On a specific guest OS, and only on this guest OS, rsync is giving modem-like
transfer speeds. This happens on delta transfers, and whole file transfers.
[root at arnie ~]# rsync -avz --progress --sparse
arnie.example.com:/home/backup/example/cuttysark.example.com/var-lib-libvirt-images-snapshot/
/home/backup/example/cuttysark.example.com/var-lib-libvirt-images-snapshot/
receiving incremental file list
./
.timestamp
0 100% 0.00kB/s 0:00:00 (xfr#1, to-chk=23/25)
3cx.example.com.img
8,589,934,592 100% 771.32kB/s 3:01:15 (xfr#2, to-chk=22/25). <---- s l
o w
machine.example.img
14,458,254,200 29% 208.50kB/s 45:06:35 ^Crsync error: received SIGINT,
SIGTERM, or SIGHUP (code 20) at rsync.c(644) [generator=3.1.3]
rsync: [generator] write error: Broken pipe (32) <---- s l o w e r
[root at arnie images]# rsync --verbose --progress --compress --sparse
--copy-devices --partial --whole-file --inplace blackadder.example.com:/dev/dm-8
test.img
dm-8
47,825,017 -2147483648% 587.01kB/s ??:??:?? <---- s l o w
The above transfer started off for a few seconds at full speed, but then
suddenly dropped to treacle slow.
First, we check the network underneath rsync.

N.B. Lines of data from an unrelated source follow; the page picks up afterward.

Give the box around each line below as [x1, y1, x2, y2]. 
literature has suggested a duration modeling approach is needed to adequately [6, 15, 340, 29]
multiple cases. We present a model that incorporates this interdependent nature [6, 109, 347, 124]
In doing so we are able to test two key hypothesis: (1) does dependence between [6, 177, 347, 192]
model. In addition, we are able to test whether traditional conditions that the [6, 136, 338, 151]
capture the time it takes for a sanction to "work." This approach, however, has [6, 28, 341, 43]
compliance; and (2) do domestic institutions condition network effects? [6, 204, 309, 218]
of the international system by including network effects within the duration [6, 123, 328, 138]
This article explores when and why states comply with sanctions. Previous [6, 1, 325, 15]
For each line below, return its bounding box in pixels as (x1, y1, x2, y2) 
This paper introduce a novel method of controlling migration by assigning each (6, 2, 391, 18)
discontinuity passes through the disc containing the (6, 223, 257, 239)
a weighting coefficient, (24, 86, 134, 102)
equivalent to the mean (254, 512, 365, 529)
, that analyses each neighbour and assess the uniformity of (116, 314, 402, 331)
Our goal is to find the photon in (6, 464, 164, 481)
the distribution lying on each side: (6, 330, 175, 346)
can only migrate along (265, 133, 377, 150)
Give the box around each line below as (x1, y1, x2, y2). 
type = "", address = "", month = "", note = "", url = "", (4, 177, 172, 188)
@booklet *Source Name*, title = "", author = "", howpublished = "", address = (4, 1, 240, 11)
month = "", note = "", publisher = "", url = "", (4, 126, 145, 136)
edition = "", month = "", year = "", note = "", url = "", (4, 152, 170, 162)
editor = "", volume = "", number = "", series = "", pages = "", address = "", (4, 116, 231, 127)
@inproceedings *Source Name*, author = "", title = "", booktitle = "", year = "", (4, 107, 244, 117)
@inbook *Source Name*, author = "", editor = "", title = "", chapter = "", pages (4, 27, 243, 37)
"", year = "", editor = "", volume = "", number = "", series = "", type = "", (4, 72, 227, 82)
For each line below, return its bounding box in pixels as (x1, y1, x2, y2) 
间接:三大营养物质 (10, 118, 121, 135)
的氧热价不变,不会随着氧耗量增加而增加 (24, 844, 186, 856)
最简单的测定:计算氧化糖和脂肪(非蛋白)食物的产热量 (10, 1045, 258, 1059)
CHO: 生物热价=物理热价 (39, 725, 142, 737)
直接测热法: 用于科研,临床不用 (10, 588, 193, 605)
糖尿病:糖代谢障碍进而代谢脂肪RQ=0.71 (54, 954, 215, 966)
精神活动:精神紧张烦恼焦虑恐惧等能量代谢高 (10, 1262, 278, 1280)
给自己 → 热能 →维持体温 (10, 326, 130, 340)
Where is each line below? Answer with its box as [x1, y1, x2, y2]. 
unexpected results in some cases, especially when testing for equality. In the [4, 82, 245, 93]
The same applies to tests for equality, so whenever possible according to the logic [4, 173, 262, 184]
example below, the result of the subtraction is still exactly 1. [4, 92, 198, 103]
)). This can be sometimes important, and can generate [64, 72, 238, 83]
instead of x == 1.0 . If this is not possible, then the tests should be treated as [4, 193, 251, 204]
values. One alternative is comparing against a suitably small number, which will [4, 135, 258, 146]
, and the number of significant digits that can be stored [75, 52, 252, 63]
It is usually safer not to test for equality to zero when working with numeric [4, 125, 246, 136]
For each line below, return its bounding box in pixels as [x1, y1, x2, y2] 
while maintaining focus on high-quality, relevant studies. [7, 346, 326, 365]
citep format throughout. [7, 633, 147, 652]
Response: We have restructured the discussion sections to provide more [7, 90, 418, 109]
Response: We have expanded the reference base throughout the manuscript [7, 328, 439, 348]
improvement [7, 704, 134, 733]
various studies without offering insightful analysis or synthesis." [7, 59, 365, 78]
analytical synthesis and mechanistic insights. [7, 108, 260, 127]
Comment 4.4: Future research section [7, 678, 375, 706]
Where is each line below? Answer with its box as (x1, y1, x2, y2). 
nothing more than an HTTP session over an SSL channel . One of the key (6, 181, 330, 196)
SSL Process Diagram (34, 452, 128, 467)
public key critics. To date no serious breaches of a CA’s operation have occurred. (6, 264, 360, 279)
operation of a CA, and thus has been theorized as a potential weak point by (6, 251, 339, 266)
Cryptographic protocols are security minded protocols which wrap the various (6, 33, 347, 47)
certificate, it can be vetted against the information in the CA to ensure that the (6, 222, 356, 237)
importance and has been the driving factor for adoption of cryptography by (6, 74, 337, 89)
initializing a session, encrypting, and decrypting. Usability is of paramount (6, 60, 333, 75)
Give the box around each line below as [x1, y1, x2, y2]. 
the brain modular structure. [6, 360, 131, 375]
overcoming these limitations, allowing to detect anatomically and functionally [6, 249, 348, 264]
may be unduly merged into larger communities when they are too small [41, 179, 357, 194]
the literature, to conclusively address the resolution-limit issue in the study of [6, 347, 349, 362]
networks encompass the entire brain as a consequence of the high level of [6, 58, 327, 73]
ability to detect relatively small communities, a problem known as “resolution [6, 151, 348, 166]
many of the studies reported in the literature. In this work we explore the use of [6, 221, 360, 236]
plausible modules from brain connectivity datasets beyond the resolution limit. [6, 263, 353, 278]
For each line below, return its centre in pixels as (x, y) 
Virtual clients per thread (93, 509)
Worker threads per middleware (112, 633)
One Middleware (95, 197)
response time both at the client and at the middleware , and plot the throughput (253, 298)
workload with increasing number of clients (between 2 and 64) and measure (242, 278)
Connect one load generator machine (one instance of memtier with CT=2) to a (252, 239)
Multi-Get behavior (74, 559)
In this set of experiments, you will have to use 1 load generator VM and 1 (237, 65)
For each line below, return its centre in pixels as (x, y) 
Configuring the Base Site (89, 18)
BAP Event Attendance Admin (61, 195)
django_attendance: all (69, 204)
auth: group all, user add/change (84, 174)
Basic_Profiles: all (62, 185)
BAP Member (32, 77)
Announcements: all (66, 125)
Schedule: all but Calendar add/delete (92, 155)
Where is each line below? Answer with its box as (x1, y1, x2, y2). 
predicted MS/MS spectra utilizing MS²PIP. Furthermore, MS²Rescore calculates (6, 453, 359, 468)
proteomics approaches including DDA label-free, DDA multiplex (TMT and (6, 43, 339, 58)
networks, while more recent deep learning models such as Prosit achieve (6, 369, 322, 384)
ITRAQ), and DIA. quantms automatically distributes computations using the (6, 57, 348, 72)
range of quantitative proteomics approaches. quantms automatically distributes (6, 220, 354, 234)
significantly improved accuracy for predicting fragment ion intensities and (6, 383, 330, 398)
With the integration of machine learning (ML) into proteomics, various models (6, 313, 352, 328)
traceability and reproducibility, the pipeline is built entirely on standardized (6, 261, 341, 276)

We're tunnelling rsync through
ssh, so we test bandwidth through ssh with perf over and ssh tunnel, and we get
expected speed for this link.
[root at arnie ~]# iperf -c [::1]:5001 -V
------------------------------------------------------------
Client connecting to ::1, TCP port 5001
TCP window size: 2.50 MByte (default)
------------------------------------------------------------
[ 1] local ::1 port 42324 connected with ::1 port 5001
^C[ ID] Interval Transfer Bandwidth
[ 1] 0.00-19.28 sec 11.9 MBytes 5.19 Mbits/sec. <---- fast enough
Then we check the disk underneath rsync:
[root at arnie images]# dd if=/dev/urandom of=random.img count=1024 bs=10M
status=progress
1604321280 bytes (1.6 GB, 1.5 GiB) copied, 16 s, 100 MB/s^C
159+0 records in
159+0 records out
1667235840 bytes (1.7 GB, 1.6 GiB) copied, 16.7261 s, 99.7 MB/s. <---- fast
enough
Then the RAM under the guest:
[root at arnie ~]# free -h
total used free shared buff/cache available
Mem: 3.6Gi 2.0Gi 394Mi 3.0Mi 1.2Gi 1.3Gi.
<---- 1.3GB seems fine?
Swap: 923Mi 89Mi 834Mi
Then we check rsync running on the hypervisor of this guest:
[root at emma images]# rsync --verbose --progress --compress --sparse
--copy-devices --partial --whole-file --inplace blackadder.example.com:/dev/dm-8
test.img
dm-8
173,316,344 -2147483648% 6.07MB/s ??:??:?? <---- fast enough
On an identically sized guest in a different datacenter:
[root at arnie images]# rsync --verbose --progress --compress --sparse
--copy-devices --partial --whole-file --inplace blackadder.example.com:/dev/dm-8
/home/backup/example/blackadder.example.com/vg001-var_lib_libvirt_images-snapshot.img
dm-8
170,053,588 -2147483648% 10.64MB/s ??:??:?? <---- fast enough
From what I can see:
- The guest OS networking is fine, including bandwidth over ssh.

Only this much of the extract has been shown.